Everything in the entries except the pictures must be duplicated exactly.

BEGIN

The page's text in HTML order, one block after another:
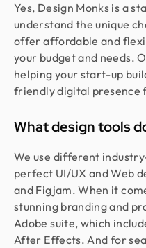
Yes, Design Monks is a
understand the unique
offer affordable and
your budget and needs.
helping your start-up
friendly digital presence
What design tools
We use different
perfect UI/UX and Web
and Figjam. When it
stunning branding and
Adobe suite, which
After Effects. And for
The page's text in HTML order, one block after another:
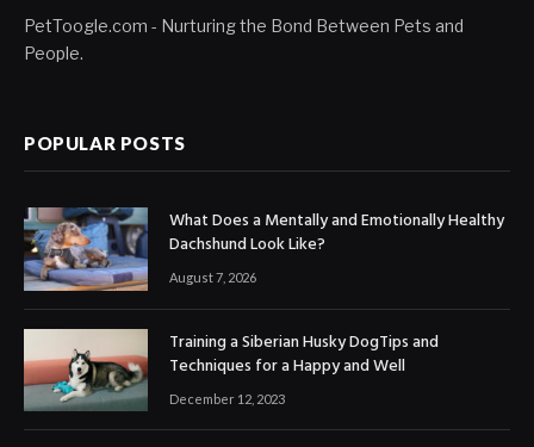
PetToogle.com - Nurturing the Bond Between Pets and
People.
POPULAR POSTS
What Does a Mentally and Emotionally Healthy
Dachshund Look Like?
August 7, 2026
Training a Siberian Husky DogTips and
Techniques for a Happy and Well
December 12, 2023
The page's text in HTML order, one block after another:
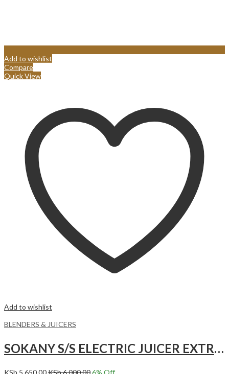
Add to wishlist
Compare
Quick View
Add to wishlist
BLENDERS & JUICERS
SOKANY S/S ELECTRIC JUICER EXTRACTOR (SK4000)
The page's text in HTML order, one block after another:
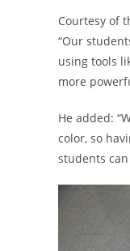
Courtesy of
“Our
using tools
more
He added:
color, so
students
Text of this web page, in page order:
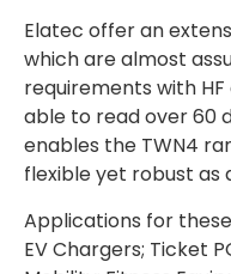
Elatec offer an
which are almost
requirements with
able to read over 60
enables the TWN4
flexible yet robust as
Applications for
EV Chargers; Ticket
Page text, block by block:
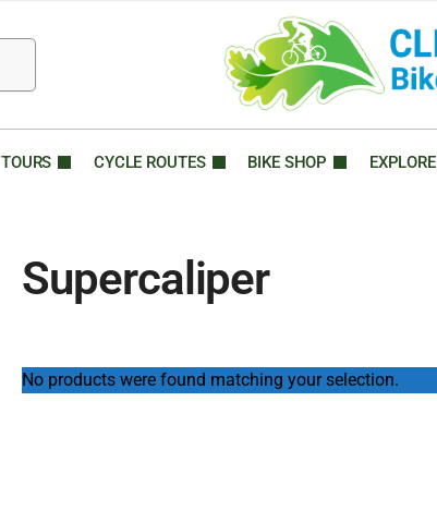
TOURS CYCLE ROUTES BIKE SHOP EXPLORE
Supercaliper
No products were found matching your selection.
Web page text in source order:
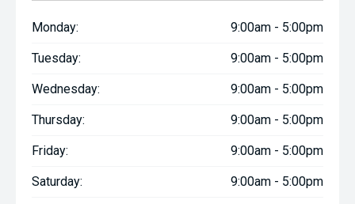
Monday: 9:00am - 5:00pm
Tuesday: 9:00am - 5:00pm
Wednesday: 9:00am - 5:00pm
Thursday: 9:00am - 5:00pm
Friday: 9:00am - 5:00pm
Saturday: 9:00am - 5:00pm
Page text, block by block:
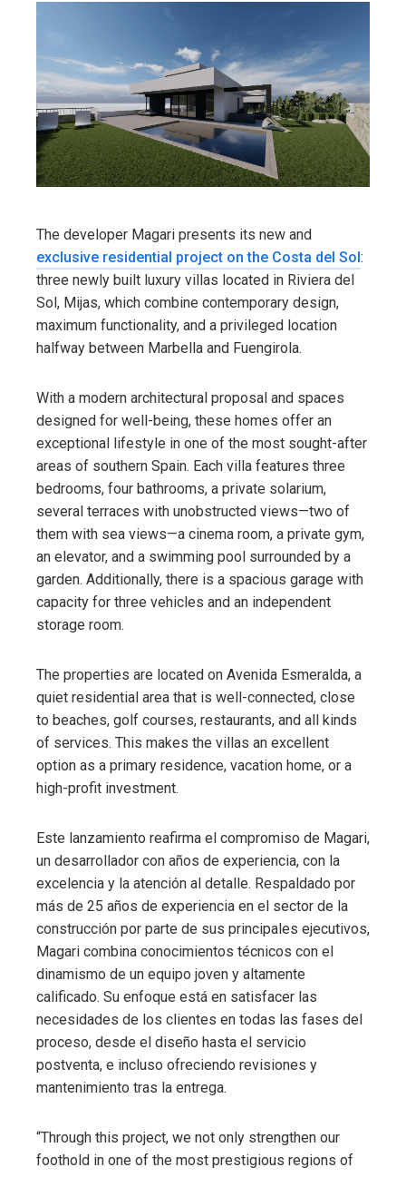
The developer Magari presents its new and
exclusive residential project on the Costa del Sol:
three newly built luxury villas located in Riviera del
Sol, Mijas, which combine contemporary design,
maximum functionality, and a privileged location
halfway between Marbella and Fuengirola.
With a modern architectural proposal and spaces
designed for well-being, these homes offer an
exceptional lifestyle in one of the most sought-after
areas of southern Spain. Each villa features three
bedrooms, four bathrooms, a private solarium,
several terraces with unobstructed views—two of
them with sea views—a cinema room, a private gym,
an elevator, and a swimming pool surrounded by a
garden. Additionally, there is a spacious garage with
capacity for three vehicles and an independent
storage room.
The properties are located on Avenida Esmeralda, a
quiet residential area that is well-connected, close
to beaches, golf courses, restaurants, and all kinds
of services. This makes the villas an excellent
option as a primary residence, vacation home, or a
high-profit investment.
Este lanzamiento reafirma el compromiso de Magari,
un desarrollador con años de experiencia, con la
excelencia y la atención al detalle. Respaldado por
más de 25 años de experiencia en el sector de la
construcción por parte de sus principales ejecutivos,
Magari combina conocimientos técnicos con el
dinamismo de un equipo joven y altamente
calificado. Su enfoque está en satisfacer las
necesidades de los clientes en todas las fases del
proceso, desde el diseño hasta el servicio
postventa, e incluso ofreciendo revisiones y
mantenimiento tras la entrega.
“Through this project, we not only strengthen our
foothold in one of the most prestigious regions of
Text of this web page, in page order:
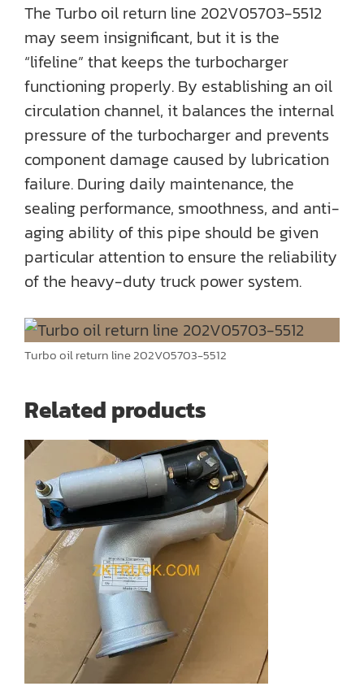
The Turbo oil return line 202V05703-5512
may seem insignificant, but it is the
“lifeline” that keeps the turbocharger
functioning properly. By establishing an oil
circulation channel, it balances the internal
pressure of the turbocharger and prevents
component damage caused by lubrication
failure. During daily maintenance, the
sealing performance, smoothness, and anti-
aging ability of this pipe should be given
particular attention to ensure the reliability
of the heavy-duty truck power system.
Turbo oil return line 202V05703-5512
Related products
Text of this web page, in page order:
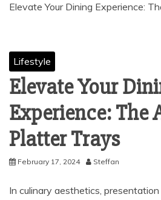
Elevate Your Dining Experience:
Lifestyle
Elevate Your
Experience: The
Platter Trays
February 17, 2024 Steffan
In culinary aesthetics,
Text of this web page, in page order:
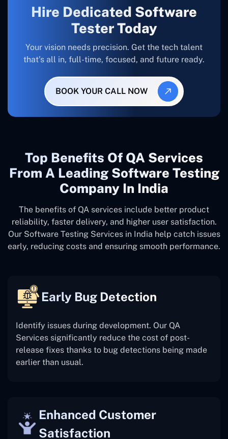
Hire Dedicated Software
Tester Today
Your vision needs precision. Get the tech talent
that’s all in, full-time, focused, and future ready.
BOOK YOUR CALL NOW
Top Benefits Of QA Services
From A Leading Software Testing
Company In India
The benefits of QA services include better product
reliability, faster delivery, and higher user satisfaction.
Our Software Testing Services in India help catch issues
early, reducing costs and ensuring smooth performance.
Early Bug Detection
Identify issues during development. Our QA
Services significantly reduce the cost of post-
release fixes thanks to bug detections being made
earlier than usual.
Enhanced Customer
Satisfaction
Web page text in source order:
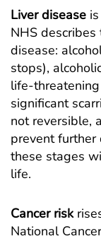
Liver disease
NHS
disease:
stops),
life-
significant
not reversible,
prevent further
these stages
life.
Cancer risk
National

END

Solution for this exercise:
The page's text in HTML order, one block after another:
Yes, Design Monks is a
understand the unique
offer affordable and
your budget and needs.
helping your start-up
friendly digital presence
What design tools
We use different
perfect UI/UX and Web
and Figjam. When it
stunning branding and
Adobe suite, which
After Effects. And for
The page's text in HTML order, one block after another:
PetToogle.com - Nurturing the Bond Between Pets and
People.
POPULAR POSTS
What Does a Mentally and Emotionally Healthy
Dachshund Look Like?
August 7, 2026
Training a Siberian Husky DogTips and
Techniques for a Happy and Well
December 12, 2023
The page's text in HTML order, one block after another:
Add to wishlist
Compare
Quick View
Add to wishlist
BLENDERS & JUICERS
SOKANY S/S ELECTRIC JUICER EXTRACTOR (SK4000)
The page's text in HTML order, one block after another:
Courtesy of
“Our
using tools
more
He added:
color, so
students
Text of this web page, in page order:
Elatec offer an
which are almost
requirements with
able to read over 60
enables the TWN4
flexible yet robust as
Applications for
EV Chargers; Ticket
Page text, block by block:
TOURS CYCLE ROUTES BIKE SHOP EXPLORE
Supercaliper
No products were found matching your selection.
Web page text in source order:
Monday: 9:00am - 5:00pm
Tuesday: 9:00am - 5:00pm
Wednesday: 9:00am - 5:00pm
Thursday: 9:00am - 5:00pm
Friday: 9:00am - 5:00pm
Saturday: 9:00am - 5:00pm
Page text, block by block:
The developer Magari presents its new and
exclusive residential project on the Costa del Sol:
three newly built luxury villas located in Riviera del
Sol, Mijas, which combine contemporary design,
maximum functionality, and a privileged location
halfway between Marbella and Fuengirola.
With a modern architectural proposal and spaces
designed for well-being, these homes offer an
exceptional lifestyle in one of the most sought-after
areas of southern Spain. Each villa features three
bedrooms, four bathrooms, a private solarium,
several terraces with unobstructed views—two of
them with sea views—a cinema room, a private gym,
an elevator, and a swimming pool surrounded by a
garden. Additionally, there is a spacious garage with
capacity for three vehicles and an independent
storage room.
The properties are located on Avenida Esmeralda, a
quiet residential area that is well-connected, close
to beaches, golf courses, restaurants, and all kinds
of services. This makes the villas an excellent
option as a primary residence, vacation home, or a
high-profit investment.
Este lanzamiento reafirma el compromiso de Magari,
un desarrollador con años de experiencia, con la
excelencia y la atención al detalle. Respaldado por
más de 25 años de experiencia en el sector de la
construcción por parte de sus principales ejecutivos,
Magari combina conocimientos técnicos con el
dinamismo de un equipo joven y altamente
calificado. Su enfoque está en satisfacer las
necesidades de los clientes en todas las fases del
proceso, desde el diseño hasta el servicio
postventa, e incluso ofreciendo revisiones y
mantenimiento tras la entrega.
“Through this project, we not only strengthen our
foothold in one of the most prestigious regions of
Text of this web page, in page order:
The Turbo oil return line 202V05703-5512
may seem insignificant, but it is the
“lifeline” that keeps the turbocharger
functioning properly. By establishing an oil
circulation channel, it balances the internal
pressure of the turbocharger and prevents
component damage caused by lubrication
failure. During daily maintenance, the
sealing performance, smoothness, and anti-
aging ability of this pipe should be given
particular attention to ensure the reliability
of the heavy-duty truck power system.
Turbo oil return line 202V05703-5512
Related products
Text of this web page, in page order:
Elevate Your Dining Experience:
Lifestyle
Elevate Your
Experience: The
Platter Trays
February 17, 2024 Steffan
In culinary aesthetics,
Text of this web page, in page order:
Hire Dedicated Software
Tester Today
Your vision needs precision. Get the tech talent
that’s all in, full-time, focused, and future ready.
BOOK YOUR CALL NOW
Top Benefits Of QA Services
From A Leading Software Testing
Company In India
The benefits of QA services include better product
reliability, faster delivery, and higher user satisfaction.
Our Software Testing Services in India help catch issues
early, reducing costs and ensuring smooth performance.
Early Bug Detection
Identify issues during development. Our QA
Services significantly reduce the cost of post-
release fixes thanks to bug detections being made
earlier than usual.
Enhanced Customer
Satisfaction
Web page text in source order:
Liver disease
NHS
disease:
stops),
life-
significant
not reversible,
prevent further
these stages
life.
Cancer risk
National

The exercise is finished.